How Tokopedia sharpen its Data Team’s skills in Data Analysis using R

Published in

Tokopedia Data

5 min readDec 19, 2018

Growth Mindset is one of the DNAs that must be owned by Nakama (a nickname for Tokopedia’s employees). Meaning, a Nakama must always have a developing mind and is always open to learn new knowledge. With that in mind, Tokopedia’s Data Team held a training and sharing session which aims to provide a place for Nakamas to exchange ideas and knowledge. This activity was held on 10th and 11th December 2018, and the topic was related to one of the most used tools utilised by Data team, which is R Programming Language.

*Participants of R Training doing R Challenge*

Data team participated in this training and sharing session by registering themselves. The training was limited to 10 people in order to have a more intensive session. Speakers of this training and sharing session were four Nakamas whom have more experience and deeper knowledge about R. It began with a pre-test related to R on the first day in order to measure Nakamas’ knowledge about R before training.

This training and sharing session was divided into 6 modules delivered in two days.

1. First module: Introduction to R

In this module, we were taught about an introductory and the creator of R, also the advantages and disadvantages of R compared to other data processing tools. In this case, R was compared to Python programming language. The session also explained about R studio features, such as R console, R code editor, environment, history, connection plot, package, help, and view. This aimed to make participants familiar with R features before continuing to data processing.

2. Second module: Introduction to Vectors & Data Frames

This module was about definition of vector, syntax, and how vector is operated in R. We were also told about definition of data frame, how data frame is imported from CSV file and BigQuery, and explanation of syntax used in data frame, such as syntax to get the first or last row of a table, syntax for editing data, and syntax to see the structure of the data frame.

(Left Image: A vector operation that can be done in R) (Right Image: Result of *str*() function to see the structure of the dataset.)

3. Third Module: Data Wrangling

Data wrangling is a process of transforming and processing “raw data” into a format that is suitable for analysis needs. This module explains how to select, filter, reorder data frames, rename, group, add a new column, join table, transpose columns, summarize data to view descriptive data, and pipe syntax to connect multiple syntaxes in one run. This module requires participants to install dplyr and tidyr package.

*Example of pipe usage used to connect “mutate syntax (to add a difftemp column)” with“rename the cloudcover column to masscloud,” and “order avgtemp in descending”.*

4. Fourth Module: Statistics Descriptive

In this module, it was explained that descriptive statistics is a method to provide information that is contained in a dataset, such as mean and median of numerical data or frequency observation for nominal data. We were also taught to show a summary of statistics in a plot as well.

*Result of Summary () function with its statistics information such as min, median, mean, and max value for each variable in “TrailRail” dataset*.

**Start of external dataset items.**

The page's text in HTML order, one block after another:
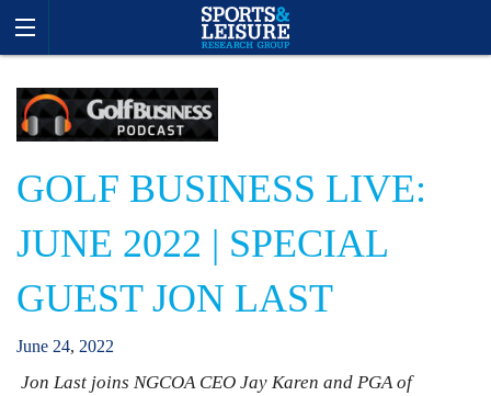
GOLF BUSINESS LIVE:
JUNE 2022 | SPECIAL
GUEST JON LAST
June 24, 2022
Jon Last joins NGCOA CEO Jay Karen and PGA of

5. Fifth Module: Data visualization with ggplot

This module explained that ggplot is a library or package for making visualization in R. Compared to plot(), ggplot package is more powerful for making graphics in forms of bars, dots, lines, and text. The topic of ggplot itself is divided into 5 parts, the first part is Setup. At this part, we learnt to determine which part of a table were the x and y-axis of a graph. The second part is Layer which showed geom or geometric object as a visual representation of data. We could choose to display visualization in bars, dots, lines, or text. The third part is Label. This is the part where we can set the title of the graph that we have created. The fourth part is Theme, which is the process to determine colors, letters, font size, and the position of letters from the graph. Finally, the fifth part is Facet. This is a function to break apart graph into several graphs based on category, so we do not manually create each graph from the beginning.

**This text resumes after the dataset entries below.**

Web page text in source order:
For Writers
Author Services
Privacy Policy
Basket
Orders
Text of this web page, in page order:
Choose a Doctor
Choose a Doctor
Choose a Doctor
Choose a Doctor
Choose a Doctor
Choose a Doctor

*One R Visualization example, containing functions, such as aes(), geom(), labs(title), theme(), and facet_wrap().*

6. Sixth Module: Correlation and Regression Analysis

This module explained ways to do correlation and regression analysis. Correlation is used to see the relationship between variables in data. Some data correlation methods include Kendal, Spearman, and Pearson. While linear regression is used to model continuous variables, y as a mathematical function of one or more x variables so that we can predict the value of y when only x is known.

*Result of correlation () function to determine correlation percentage of avgtemp and hightemp, and lm () function to predict the value of volume based on avgtemp rate.*

On the second day after all the modules were delivered, the training participants were given a challenge to practice all modules within 90 minutes. In this challenge, participants were formed into groups of two people. Besides being able to practice, the trainees had to also present the result. After that, participants had to do a post-test to measure the improvement of participants’ knowledge after getting trained.

At the end of training, the best group in making presentation as well as participants who got good grades on the post-test were selected to be the winners. Free movie tickets were given as the prizes for the winners. Yay!